Mengimplementasikan penemuan layanan berdasarkan berbagai jenis Layanan dan melakukan load balancing untuk pod. Untuk informasi lebih lanjut, lihat Manajemen Layanan.

Setiap pod memiliki nama domain unik dan tetap. StatefulSets dapat menggunakan headless Services untuk mengimplementasikan penemuan layanan dan memungkinkan akses langsung ke setiap pod.

DaemonSets

DaemonSet memastikan bahwa setiap node dalam kluster Anda menjalankan pod yang direplikasi. DaemonSets cocok untuk layanan latar belakang atau proses pemantauan yang harus berjalan di semua node, seperti layanan pengumpulan log, sistem pemantauan sumber daya, dan plug-in jaringan. Ketika node ditambahkan ke atau dihapus dari kluster, DaemonSet secara otomatis membuat pod di node tersebut atau menghapus pod dari node tersebut.

DaemonSets cocok untuk menjalankan daemon yang sama di setiap node dalam kluster Kubernetes.

Skenario

Deskripsi

Pengumpulan log

DaemonSets cocok untuk menyebarkan alat pengumpulan log, seperti komponen pengumpulan log. Alat pengumpulan log harus berjalan di setiap node dalam kluster sehingga file log di setiap node dapat dikumpulkan, diproses, dan dikirim ke sistem manajemen log terpusat.

Agen pemantauan

DaemonSets digunakan untuk menyebarkan agen pemantauan Prometheus seperti Node Exporter dan Datadog Agent, yang mengumpulkan metrik penggunaan sumber daya. Ini membantu Anda memantau status dan kinerja node.

Jobs dan CronJobs

Dalam Kubernetes, Jobs digunakan untuk menjalankan tugas satu kali, sedangkan CronJobs digunakan untuk menjalankan tugas terjadwal. Jobs dan CronJobs cocok untuk beban kerja yang dijalankan sesuai permintaan, seperti tugas pemrosesan batch dan pekerjaan pemrosesan data.

  • Job membuat satu atau lebih pod untuk menjalankan tugas. Ketika tugas selesai, pod yang dibuat oleh Job secara otomatis dihentikan. Jobs cocok untuk tugas satu kali seperti tugas pemrosesan data dan tugas pencadangan data.

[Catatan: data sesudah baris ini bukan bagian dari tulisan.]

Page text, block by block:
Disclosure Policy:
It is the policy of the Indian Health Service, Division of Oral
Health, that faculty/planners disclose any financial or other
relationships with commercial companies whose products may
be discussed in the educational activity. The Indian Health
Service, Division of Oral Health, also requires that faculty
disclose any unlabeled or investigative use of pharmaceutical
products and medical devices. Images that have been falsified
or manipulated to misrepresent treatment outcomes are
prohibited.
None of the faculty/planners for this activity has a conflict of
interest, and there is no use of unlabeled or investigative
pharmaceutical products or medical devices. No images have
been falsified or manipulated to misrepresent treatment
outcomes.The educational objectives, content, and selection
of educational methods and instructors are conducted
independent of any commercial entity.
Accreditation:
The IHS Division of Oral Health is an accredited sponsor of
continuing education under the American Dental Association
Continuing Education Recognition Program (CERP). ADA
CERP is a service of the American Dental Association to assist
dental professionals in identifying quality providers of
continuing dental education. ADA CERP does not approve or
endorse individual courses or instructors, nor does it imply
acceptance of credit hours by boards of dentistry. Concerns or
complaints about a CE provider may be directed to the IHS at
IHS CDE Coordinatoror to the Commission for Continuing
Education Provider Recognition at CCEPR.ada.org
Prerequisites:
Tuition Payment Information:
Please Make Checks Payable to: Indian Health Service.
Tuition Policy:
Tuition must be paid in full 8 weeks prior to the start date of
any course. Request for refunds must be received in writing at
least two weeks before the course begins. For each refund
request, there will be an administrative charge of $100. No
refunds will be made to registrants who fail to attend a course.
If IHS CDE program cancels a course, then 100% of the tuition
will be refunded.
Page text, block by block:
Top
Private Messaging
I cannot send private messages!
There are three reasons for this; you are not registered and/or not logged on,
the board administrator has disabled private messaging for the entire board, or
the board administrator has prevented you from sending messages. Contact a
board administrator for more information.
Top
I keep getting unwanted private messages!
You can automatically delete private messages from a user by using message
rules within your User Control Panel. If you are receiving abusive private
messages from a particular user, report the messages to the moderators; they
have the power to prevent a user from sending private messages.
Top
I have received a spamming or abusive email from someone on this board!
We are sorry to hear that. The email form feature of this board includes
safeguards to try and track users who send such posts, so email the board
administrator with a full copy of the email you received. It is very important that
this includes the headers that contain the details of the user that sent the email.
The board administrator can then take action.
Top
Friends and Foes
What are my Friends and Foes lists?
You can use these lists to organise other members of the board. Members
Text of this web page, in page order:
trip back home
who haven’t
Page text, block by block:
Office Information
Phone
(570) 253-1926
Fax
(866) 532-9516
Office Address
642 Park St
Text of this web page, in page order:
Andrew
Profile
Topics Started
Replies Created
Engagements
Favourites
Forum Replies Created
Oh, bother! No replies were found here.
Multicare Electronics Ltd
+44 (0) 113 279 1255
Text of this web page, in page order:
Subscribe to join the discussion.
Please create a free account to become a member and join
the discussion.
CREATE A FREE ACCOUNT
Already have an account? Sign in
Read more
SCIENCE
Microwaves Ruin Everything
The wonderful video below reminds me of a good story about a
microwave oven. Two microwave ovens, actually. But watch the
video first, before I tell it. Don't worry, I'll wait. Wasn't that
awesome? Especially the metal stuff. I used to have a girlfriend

  • CronJob membuat Jobs berdasarkan jadwal yang ditentukan oleh ekspresi cron. Ekspresi cron mendukung kombinasi menit, jam, hari, minggu, dan bulan. CronJobs cocok untuk tugas periodik seperti tugas pencadangan basis data terjadwal dan tugas penghapusan log terjadwal.

Kelola beban kerja

Anda dapat mengelola beban kerja di kluster ACK dengan memanggil operasi API, menggunakan alat baris perintah kubectl, atau menggunakan konsol ACK. Anda dapat menggunakan metode-metode ini untuk menyebarkan, memantau, dan menskalakan aplikasi Anda secara efisien.

Gunakan Konsol ACK

Anda dapat menggunakan konsol ACK untuk membuat, mengelola, dan memantau beban kerja secara efisien, nyaman, dan visual. Topik berikut menjelaskan cara mengelola berbagai jenis beban kerja di konsol ACK:

Gunakan kubectl

Anda dapat memperoleh file kubeconfig kluster dan menggunakan kubectl untuk terhubung ke kluster. Kemudian, Anda dapat mengelola kluster berdasarkan kebutuhan bisnis Anda. Misalnya, Anda dapat menyebarkan aplikasi, mengelola sumber daya, dan memantau kluster.

API

Anda dapat membuat, memperbarui, menghapus, dan memantau beban kerja dengan memanggil operasi API. Untuk informasi lebih lanjut, lihat Gunakan API Kubernetes.

FAQ

Jika Anda mengalami masalah saat menggunakan beban kerja, lihat FAQ tentang beban kerja untuk solusi.